看到他出来,她牵着女儿,走到他身边,替他打伞。

“外面冷,奴家替你取件衣服?”她开口,温柔地询问。

他不回答,低垂的视线,扫到那脸颊冻得通红的小女孩。

孩子睁着水亮的眼睛,带着陌生和畏惧看着他,许久,甜甜地微笑。

他却在那一瞬间,移开了视线。

他皱起眉头,看着谷口的方向。

风雪中,身影渐渐清晰,一个着蓑衣戴斗笠的男子,抱着一个约莫四岁左右的小女孩,缓步而来。

谷内的戚氏门人,都停下了手中的活,严阵以待。

那男子抬了抬斗笠,谦和地开口:“抱歉,我无意冒犯,只是被人追迫,不得已才闯入。

还请主人行个方便……” 听到那声音的时候,戚函笑了起来。

他纵身跃起,落在那人面前。

“鬼师韩卿大驾光临,在下怎能‘不便’?”他朗声,笑道。

那男子微惊,抬眸看着他。

随即,眉宇间便染上了无奈,“戚函……” “既然来了,就算算五年前的那笔账吧!”戚函说完,起脚踢向韩卿的胸口。

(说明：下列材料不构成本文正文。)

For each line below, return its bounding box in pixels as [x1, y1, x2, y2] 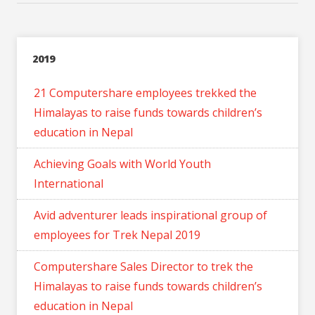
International [34, 175, 103, 191]
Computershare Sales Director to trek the [34, 258, 253, 274]
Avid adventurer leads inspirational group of [34, 207, 267, 223]
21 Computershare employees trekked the [34, 84, 257, 101]
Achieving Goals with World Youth [34, 155, 211, 172]
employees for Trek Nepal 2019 [34, 226, 200, 243]
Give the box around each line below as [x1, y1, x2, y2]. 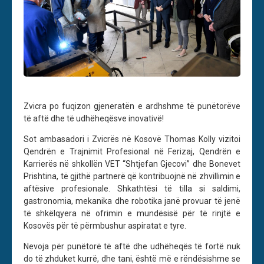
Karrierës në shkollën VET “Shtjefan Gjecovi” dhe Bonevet [24, 159, 240, 169]
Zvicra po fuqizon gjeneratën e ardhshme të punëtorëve [24, 101, 240, 111]
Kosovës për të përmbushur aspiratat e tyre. [24, 221, 186, 231]
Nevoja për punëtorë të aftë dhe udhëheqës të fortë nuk [24, 242, 240, 252]
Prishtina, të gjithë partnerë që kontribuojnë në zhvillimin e [24, 171, 240, 181]
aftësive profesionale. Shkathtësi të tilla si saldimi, [24, 184, 240, 194]
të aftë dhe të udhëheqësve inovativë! [24, 114, 164, 124]
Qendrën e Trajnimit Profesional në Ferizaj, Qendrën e [24, 147, 240, 157]
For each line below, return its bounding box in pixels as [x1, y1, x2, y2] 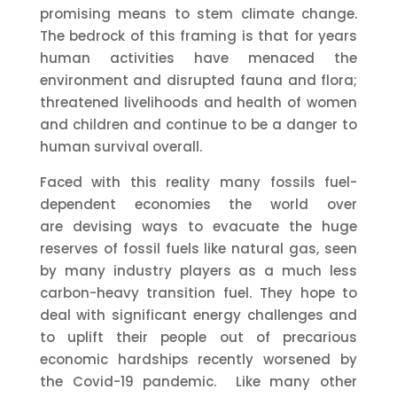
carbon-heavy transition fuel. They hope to [39, 284, 358, 303]
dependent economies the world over [39, 195, 358, 214]
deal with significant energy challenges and [39, 306, 358, 325]
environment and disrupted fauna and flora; [39, 71, 358, 90]
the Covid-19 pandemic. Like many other [39, 372, 358, 392]
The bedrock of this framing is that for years [39, 27, 358, 46]
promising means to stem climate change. [39, 4, 358, 24]
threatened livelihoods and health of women [39, 93, 358, 113]

韩卿连退几步,避开他的攻击,开口:“慢着……我……” 戚函却丝毫不假理会,他取下腰间的刃鞭,狠狠抽了过去。

一时间,满地的白雪震起,模糊了视线。

韩卿皱眉,用单手抱着小女孩,腾出右手,聚气出掌。

掌风刚劲,冲开了白雪,也震开了鞭刃。

两人之间有了短暂的间歇,只是杀气愈盛,一触即发。

“小小肚子饿了……”细小的声音,带着无畏的天真,在寂静的僵持中响起。

韩卿的眉宇一动,杀气消失无踪,身形的戒备也弱了三分。

他浅笑着望着怀里的小女孩,哄道:“乖。

” 戚函看了看韩卿怀中的瘦小的小女孩,同样是冻得通红的脸颊,略带陌生和畏怯的眼神。

他突然笑了起来,右手轻甩,收起了刃鞭。

“远道是客……”戚函拍拍身上的雪,笑道,“我可不想让人笑话我戚氏没有待客之仪。

”他转身,轻巧地挥了手,“进屋喝杯酒吧……” 韩卿看着他的背影,脸上有了微笑,举步跟了上去。

吃过饭,两个小孩子就玩在了一起。

戚函和韩卿坐在屋内,酒温在炉上,静静冒着热气。

戚函倒了一杯酒,递给韩卿。

韩卿接过,轻啜了一口。

戚函笑笑,道:“我听说,你离开了神霄派……今天难不成是被神霄派追杀?” 韩卿笑着,道:“只怪我当年没听你的话。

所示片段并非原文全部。